# Top 3 First-View Pages

> The first three pages new users see.

Canonical URL: <https://datadriven.io/problems/top_3_first_view_pages>

Domain: SQL · Difficulty: medium · Seniority: L4

## Problem

Look at each user's first 3 page views after signup. Count how often each page appears across all users and surface the top 3. If pages are tied at the cutoff, include all of them.

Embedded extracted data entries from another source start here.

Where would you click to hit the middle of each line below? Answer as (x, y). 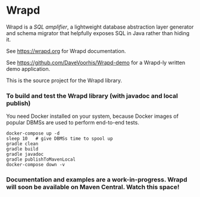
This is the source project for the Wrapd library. (64, 80)
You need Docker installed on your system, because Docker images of (92, 116)
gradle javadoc (25, 154)
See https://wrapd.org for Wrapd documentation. (66, 51)
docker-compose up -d (33, 134)
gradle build (22, 149)
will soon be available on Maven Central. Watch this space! (93, 187)
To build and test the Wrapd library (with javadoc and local (92, 96)
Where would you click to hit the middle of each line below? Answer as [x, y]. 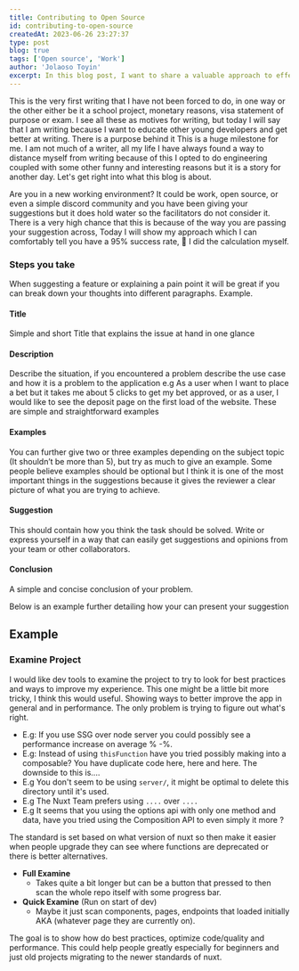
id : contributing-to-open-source [71, 26]
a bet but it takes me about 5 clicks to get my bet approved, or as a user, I [144, 392]
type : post [29, 42]
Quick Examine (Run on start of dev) [89, 901]
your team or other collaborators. [70, 548]
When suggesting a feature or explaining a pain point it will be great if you [145, 284]
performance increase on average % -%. [97, 744]
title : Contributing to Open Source [77, 17]
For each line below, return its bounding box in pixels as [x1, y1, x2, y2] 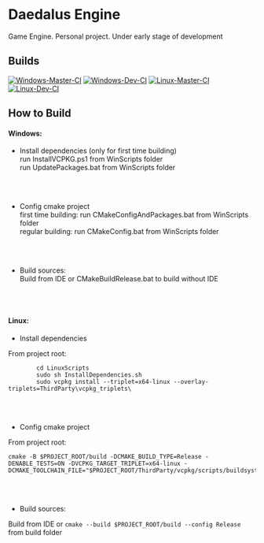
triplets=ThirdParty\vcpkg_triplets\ [8, 385, 132, 392]
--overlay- [173, 377, 210, 385]
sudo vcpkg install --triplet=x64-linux [36, 377, 170, 385]
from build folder [8, 527, 63, 537]
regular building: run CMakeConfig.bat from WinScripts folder [19, 227, 219, 236]
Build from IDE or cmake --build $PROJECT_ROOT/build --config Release [8, 519, 241, 529]
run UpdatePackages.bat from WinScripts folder [19, 163, 176, 173]
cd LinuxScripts [36, 364, 90, 372]
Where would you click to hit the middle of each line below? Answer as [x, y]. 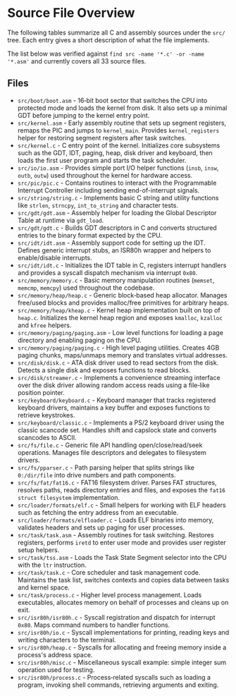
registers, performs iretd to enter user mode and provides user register [122, 542]
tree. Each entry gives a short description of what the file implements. [108, 39]
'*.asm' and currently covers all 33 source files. [77, 61]
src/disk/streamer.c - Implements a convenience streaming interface [119, 377]
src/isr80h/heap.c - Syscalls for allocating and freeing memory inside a [122, 647]
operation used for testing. [56, 670]
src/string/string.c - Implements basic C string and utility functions [118, 197]
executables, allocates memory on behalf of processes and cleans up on [123, 602]
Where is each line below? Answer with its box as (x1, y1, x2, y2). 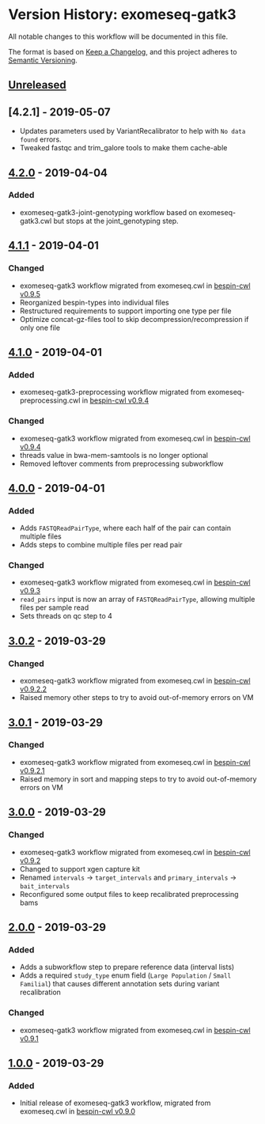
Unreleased (8, 78, 67, 92)
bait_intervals (19, 882, 70, 891)
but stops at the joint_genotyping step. (53, 216, 180, 225)
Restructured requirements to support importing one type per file (19, 306, 232, 316)
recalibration (19, 987, 62, 997)
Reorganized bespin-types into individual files (19, 297, 169, 307)
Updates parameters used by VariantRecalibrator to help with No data (19, 127, 246, 136)
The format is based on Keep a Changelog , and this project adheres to (8, 47, 237, 56)
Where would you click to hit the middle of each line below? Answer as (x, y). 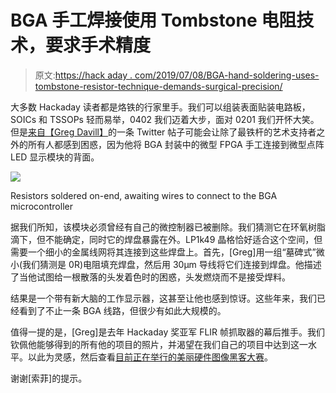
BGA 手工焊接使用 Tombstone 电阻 (153, 20)
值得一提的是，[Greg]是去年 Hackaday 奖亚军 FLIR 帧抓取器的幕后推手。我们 (168, 332)
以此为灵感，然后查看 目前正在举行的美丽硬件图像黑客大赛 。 (150, 357)
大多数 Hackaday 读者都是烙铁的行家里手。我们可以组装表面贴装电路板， (160, 107)
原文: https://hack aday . (83, 75)
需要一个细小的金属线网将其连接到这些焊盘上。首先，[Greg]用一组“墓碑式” (163, 252)
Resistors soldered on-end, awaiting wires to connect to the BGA (144, 195)
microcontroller (41, 206)
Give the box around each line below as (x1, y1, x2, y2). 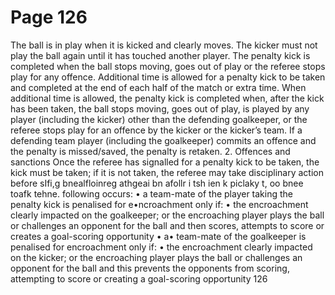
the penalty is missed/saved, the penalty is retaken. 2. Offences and (10, 145, 291, 157)
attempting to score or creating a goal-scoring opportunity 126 (10, 272, 268, 285)
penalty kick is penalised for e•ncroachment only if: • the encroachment (10, 198, 309, 210)
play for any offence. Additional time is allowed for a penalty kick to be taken (10, 71, 326, 83)
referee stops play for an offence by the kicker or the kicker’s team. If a (10, 124, 303, 136)
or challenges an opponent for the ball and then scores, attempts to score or (10, 219, 325, 231)
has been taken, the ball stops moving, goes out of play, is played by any (10, 102, 310, 115)
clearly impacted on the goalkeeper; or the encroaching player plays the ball (10, 209, 325, 221)
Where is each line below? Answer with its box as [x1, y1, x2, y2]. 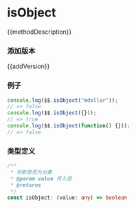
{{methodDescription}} [7, 28, 72, 36]
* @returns [10, 181, 41, 189]
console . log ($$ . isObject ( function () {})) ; [7, 123, 131, 129]
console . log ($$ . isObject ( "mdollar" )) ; [7, 96, 118, 104]
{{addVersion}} [7, 62, 50, 70]
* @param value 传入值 [10, 175, 72, 182]
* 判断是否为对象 [10, 169, 53, 176]
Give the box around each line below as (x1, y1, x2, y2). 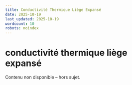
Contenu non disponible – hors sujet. (5, 74, 81, 80)
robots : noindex (5, 26, 39, 31)
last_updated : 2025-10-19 (5, 16, 59, 21)
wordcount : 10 (5, 21, 35, 26)
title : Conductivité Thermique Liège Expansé (5, 7, 101, 12)
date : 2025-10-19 (5, 12, 41, 17)
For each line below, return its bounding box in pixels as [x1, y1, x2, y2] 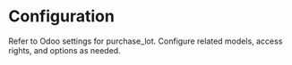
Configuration [8, 6, 116, 27]
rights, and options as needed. [8, 45, 122, 55]
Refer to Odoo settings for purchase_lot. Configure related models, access [8, 36, 283, 46]
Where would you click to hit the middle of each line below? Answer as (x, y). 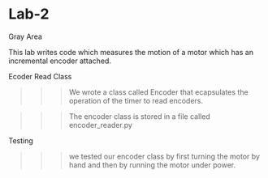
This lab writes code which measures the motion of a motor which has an (131, 52)
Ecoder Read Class (40, 76)
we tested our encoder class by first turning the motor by (164, 156)
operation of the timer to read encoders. (136, 100)
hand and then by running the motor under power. (152, 165)
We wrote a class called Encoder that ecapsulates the (159, 92)
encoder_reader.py (100, 125)
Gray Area (26, 36)
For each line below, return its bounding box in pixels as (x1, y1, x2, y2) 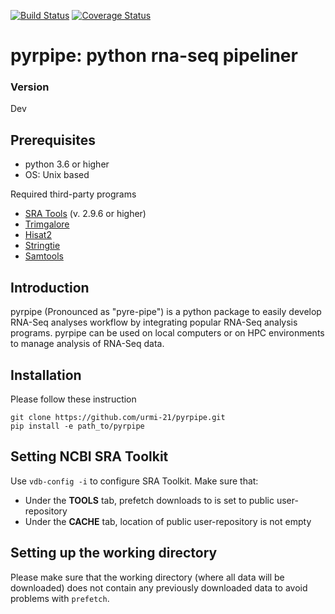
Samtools (24, 250, 64, 262)
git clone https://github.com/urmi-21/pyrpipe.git (10, 412, 226, 422)
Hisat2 (24, 229, 52, 241)
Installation (10, 366, 82, 384)
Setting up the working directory (10, 545, 218, 562)
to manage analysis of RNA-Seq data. (10, 338, 165, 350)
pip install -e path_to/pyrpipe (10, 421, 145, 431)
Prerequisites (10, 131, 96, 149)
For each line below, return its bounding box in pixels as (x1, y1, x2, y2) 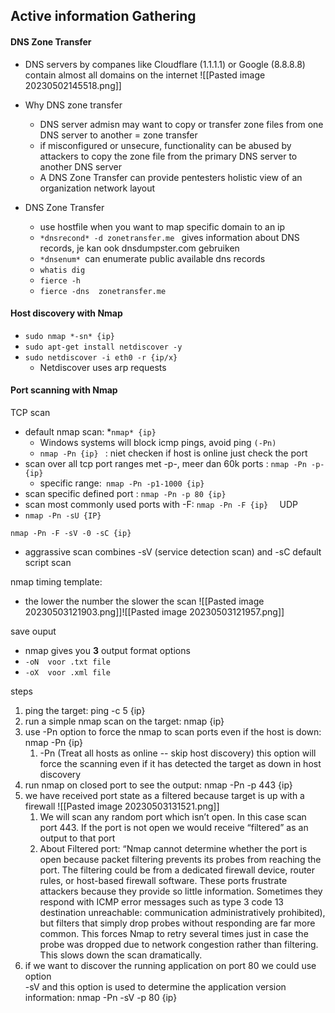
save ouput (10, 625, 57, 637)
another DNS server (39, 160, 122, 173)
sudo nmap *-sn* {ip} (24, 331, 115, 341)
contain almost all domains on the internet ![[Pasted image (24, 69, 266, 81)
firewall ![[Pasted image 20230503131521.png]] (24, 800, 220, 812)
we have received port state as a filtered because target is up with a (24, 790, 305, 801)
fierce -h (39, 275, 82, 286)
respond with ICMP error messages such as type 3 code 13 (39, 896, 284, 908)
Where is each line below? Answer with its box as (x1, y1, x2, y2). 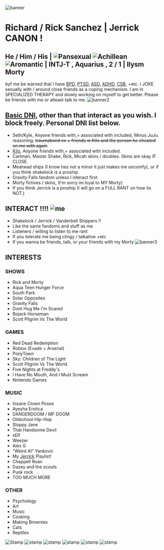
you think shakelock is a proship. (12, 169, 79, 175)
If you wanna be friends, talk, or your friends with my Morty (12, 239, 134, 245)
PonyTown (12, 350, 34, 356)
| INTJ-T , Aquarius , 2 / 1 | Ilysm (44, 60, 145, 69)
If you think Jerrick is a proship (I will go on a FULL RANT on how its (12, 185, 152, 191)
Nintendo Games (12, 377, 47, 383)
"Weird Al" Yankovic (12, 448, 54, 454)
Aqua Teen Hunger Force (12, 284, 64, 290)
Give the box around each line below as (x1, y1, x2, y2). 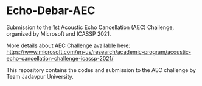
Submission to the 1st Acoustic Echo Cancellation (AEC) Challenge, (6, 24, 175, 31)
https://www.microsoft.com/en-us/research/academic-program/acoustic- (6, 48, 192, 55)
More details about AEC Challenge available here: (6, 42, 131, 49)
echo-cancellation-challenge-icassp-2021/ (6, 55, 114, 62)
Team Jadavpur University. (6, 73, 74, 80)
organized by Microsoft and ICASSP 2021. (6, 30, 111, 37)
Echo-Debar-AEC (6, 4, 96, 18)
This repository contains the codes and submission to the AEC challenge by (6, 66, 197, 73)
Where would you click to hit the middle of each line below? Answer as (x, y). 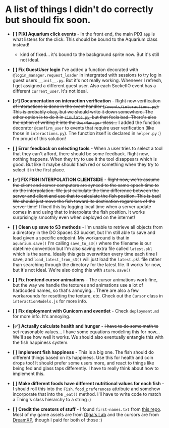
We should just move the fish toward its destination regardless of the (84, 201)
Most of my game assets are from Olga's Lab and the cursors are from (86, 414)
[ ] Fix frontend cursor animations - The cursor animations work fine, (85, 280)
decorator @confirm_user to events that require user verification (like (83, 128)
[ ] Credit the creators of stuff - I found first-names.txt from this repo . (87, 409)
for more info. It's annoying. (41, 316)
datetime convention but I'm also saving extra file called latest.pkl (82, 249)
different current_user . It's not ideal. (50, 91)
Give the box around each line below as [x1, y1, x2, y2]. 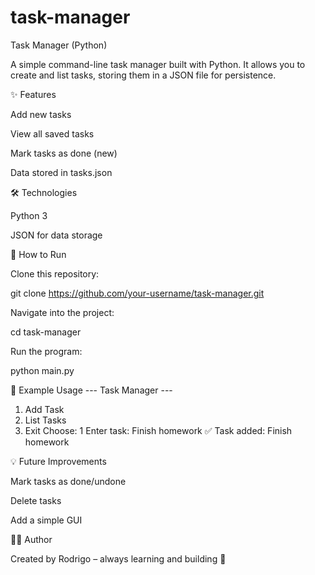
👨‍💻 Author [10, 533, 53, 545]
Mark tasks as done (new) [10, 147, 118, 159]
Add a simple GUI [10, 514, 83, 526]
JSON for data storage [10, 229, 103, 241]
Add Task [24, 403, 65, 415]
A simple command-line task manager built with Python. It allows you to [10, 58, 306, 70]
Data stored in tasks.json [10, 166, 113, 178]
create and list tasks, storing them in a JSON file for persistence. [10, 69, 277, 81]
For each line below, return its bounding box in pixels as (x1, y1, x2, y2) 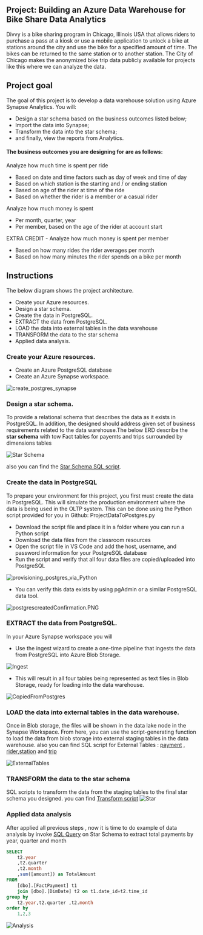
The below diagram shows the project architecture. (6, 287, 134, 294)
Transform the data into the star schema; (15, 128, 118, 135)
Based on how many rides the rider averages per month (15, 246, 155, 254)
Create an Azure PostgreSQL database (15, 366, 112, 374)
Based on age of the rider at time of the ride (15, 186, 125, 193)
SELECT (6, 849, 23, 855)
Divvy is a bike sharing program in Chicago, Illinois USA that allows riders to (6, 30, 196, 38)
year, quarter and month (6, 836, 67, 844)
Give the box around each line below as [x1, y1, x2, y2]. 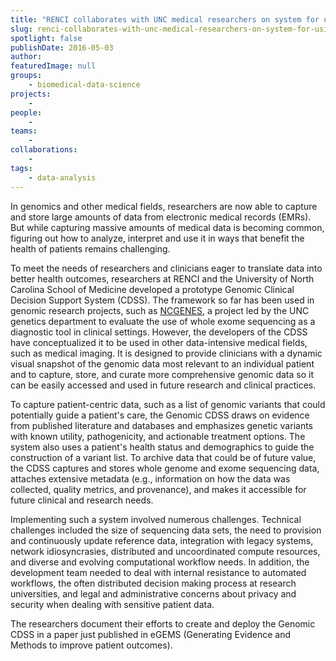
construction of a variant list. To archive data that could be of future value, [10, 451, 317, 463]
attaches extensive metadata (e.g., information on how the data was [10, 472, 291, 485]
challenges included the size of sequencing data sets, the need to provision [10, 524, 322, 536]
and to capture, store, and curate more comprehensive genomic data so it [10, 368, 314, 380]
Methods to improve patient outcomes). [10, 639, 173, 651]
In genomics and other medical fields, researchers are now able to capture [10, 200, 318, 212]
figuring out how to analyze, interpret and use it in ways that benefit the [10, 232, 305, 244]
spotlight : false [10, 33, 83, 43]
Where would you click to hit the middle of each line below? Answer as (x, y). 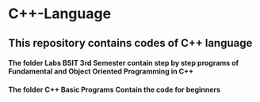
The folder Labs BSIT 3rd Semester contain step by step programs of (124, 63)
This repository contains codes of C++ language (130, 43)
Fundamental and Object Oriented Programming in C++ (101, 71)
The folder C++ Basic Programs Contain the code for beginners (114, 89)
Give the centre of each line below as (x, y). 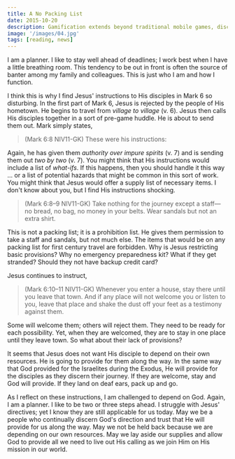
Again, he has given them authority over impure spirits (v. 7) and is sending (115, 153)
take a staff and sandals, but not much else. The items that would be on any (116, 240)
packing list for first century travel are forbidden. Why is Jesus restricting (113, 247)
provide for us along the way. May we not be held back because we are (110, 427)
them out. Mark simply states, (50, 126)
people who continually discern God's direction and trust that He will (106, 420)
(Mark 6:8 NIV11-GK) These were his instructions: (95, 139)
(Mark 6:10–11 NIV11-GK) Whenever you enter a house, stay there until (125, 289)
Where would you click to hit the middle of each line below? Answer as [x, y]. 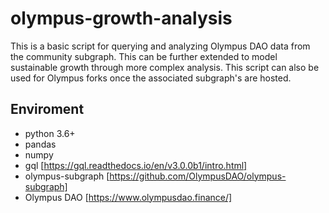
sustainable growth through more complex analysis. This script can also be [165, 67]
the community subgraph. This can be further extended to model [144, 56]
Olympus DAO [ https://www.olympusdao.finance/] [128, 197]
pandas [40, 144]
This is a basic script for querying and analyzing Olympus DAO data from [160, 46]
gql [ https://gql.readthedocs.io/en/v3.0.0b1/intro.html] [136, 165]
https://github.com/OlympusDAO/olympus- [198, 176]
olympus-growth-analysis [121, 18]
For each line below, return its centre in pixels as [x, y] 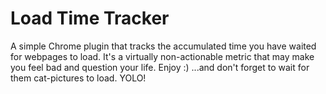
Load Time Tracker [90, 18]
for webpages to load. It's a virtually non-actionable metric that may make [162, 56]
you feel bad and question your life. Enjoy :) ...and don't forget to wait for [160, 67]
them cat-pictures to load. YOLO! [78, 78]
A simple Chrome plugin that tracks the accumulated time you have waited [163, 46]
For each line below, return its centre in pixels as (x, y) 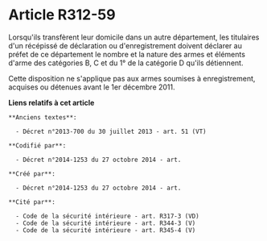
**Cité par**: (32, 202)
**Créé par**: (32, 174)
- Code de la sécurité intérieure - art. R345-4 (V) (106, 230)
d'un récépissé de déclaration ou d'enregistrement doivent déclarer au (125, 45)
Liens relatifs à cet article (51, 102)
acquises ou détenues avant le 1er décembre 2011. (92, 87)
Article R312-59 (62, 15)
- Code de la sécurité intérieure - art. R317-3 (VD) (107, 216)
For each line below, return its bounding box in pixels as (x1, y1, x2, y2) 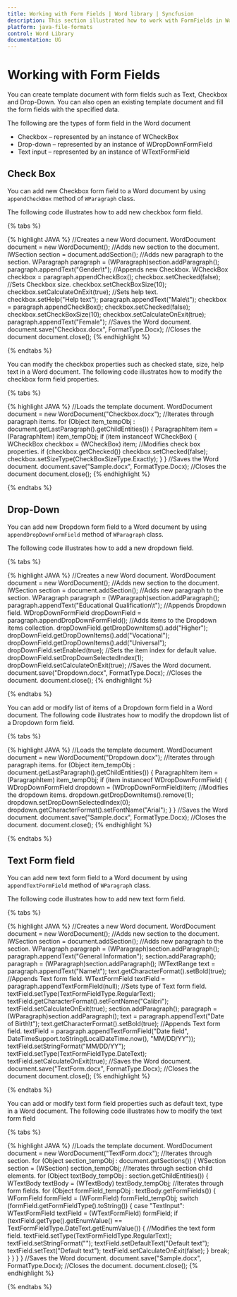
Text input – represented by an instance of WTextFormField (17, 147, 190, 156)
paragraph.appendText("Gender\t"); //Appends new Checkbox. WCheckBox (7, 265, 229, 274)
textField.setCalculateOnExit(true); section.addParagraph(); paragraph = (7, 1004, 217, 1013)
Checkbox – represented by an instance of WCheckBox (17, 133, 178, 141)
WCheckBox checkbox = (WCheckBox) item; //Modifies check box (7, 439, 201, 448)
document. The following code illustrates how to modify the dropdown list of (7, 710, 229, 719)
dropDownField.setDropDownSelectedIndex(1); (7, 653, 144, 662)
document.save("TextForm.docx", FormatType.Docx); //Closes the (7, 1064, 200, 1073)
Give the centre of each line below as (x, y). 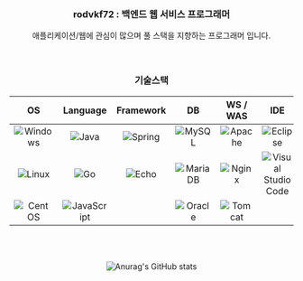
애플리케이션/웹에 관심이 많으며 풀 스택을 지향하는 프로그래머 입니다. (151, 36)
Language (85, 110)
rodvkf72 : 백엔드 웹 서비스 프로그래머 (151, 14)
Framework (142, 110)
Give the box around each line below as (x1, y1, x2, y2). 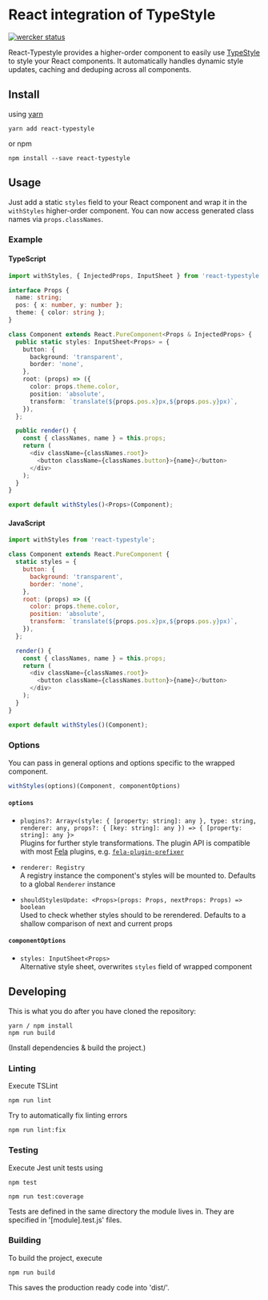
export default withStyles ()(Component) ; (8, 721, 149, 729)
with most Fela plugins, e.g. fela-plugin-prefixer (19, 847, 184, 856)
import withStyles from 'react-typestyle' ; (8, 536, 156, 544)
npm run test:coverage (8, 1192, 84, 1201)
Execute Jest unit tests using (8, 1163, 103, 1173)
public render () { (15, 427, 78, 435)
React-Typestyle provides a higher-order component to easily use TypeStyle (8, 47, 260, 57)
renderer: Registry (19, 863, 86, 871)
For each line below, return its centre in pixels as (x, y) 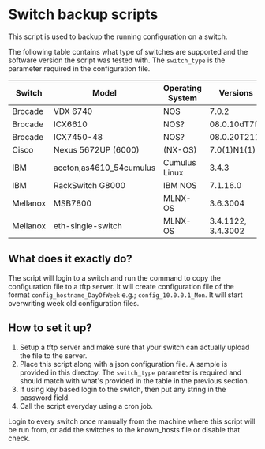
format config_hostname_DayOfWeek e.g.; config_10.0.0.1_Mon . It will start (125, 295)
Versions (236, 92)
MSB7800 (73, 203)
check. (19, 438)
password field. (45, 398)
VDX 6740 (73, 111)
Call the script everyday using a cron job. (86, 406)
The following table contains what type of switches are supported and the (128, 51)
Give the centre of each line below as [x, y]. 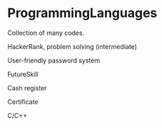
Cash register [27, 88]
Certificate [23, 102]
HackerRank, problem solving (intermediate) [72, 46]
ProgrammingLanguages [82, 13]
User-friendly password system [54, 60]
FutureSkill [23, 74]
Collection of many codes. [46, 33]
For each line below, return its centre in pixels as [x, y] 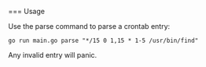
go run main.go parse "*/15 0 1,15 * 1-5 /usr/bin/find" [103, 41]
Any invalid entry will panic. [53, 55]
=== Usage [27, 11]
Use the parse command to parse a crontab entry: [89, 26]

## Worked solution and explanation

### Why this problem exists in real interviews

Onboarding and growth teams care about which pages dominate the first session because those pages drive activation, not lifetime traffic. Interviewers use this prompt to see whether you can scope to a per-user prefix (the first 3 views), aggregate across users, and handle ties at the cutoff with a no-gaps rank instead of a hard LIMIT.

---

### Break down the requirements

#### Step 1: Number views per user by viewed_at

Use ROW_NUMBER() OVER (PARTITION BY user_id ORDER BY viewed_at ASC) so each user gets a 1, 2, 3, ... sequence independent of every other user. The PARTITION BY is what makes this a per-user first-3, not a global first-3.

#### Step 2: Filter to view_order <= 3 before aggregating

Apply the cutoff in a CTE that pulls only the prefix rows, then GROUP BY page_url and COUNT(*) to get appearance_count across all users. Filtering before the aggregate avoids counting late-funnel pages that should not be in the leaderboard.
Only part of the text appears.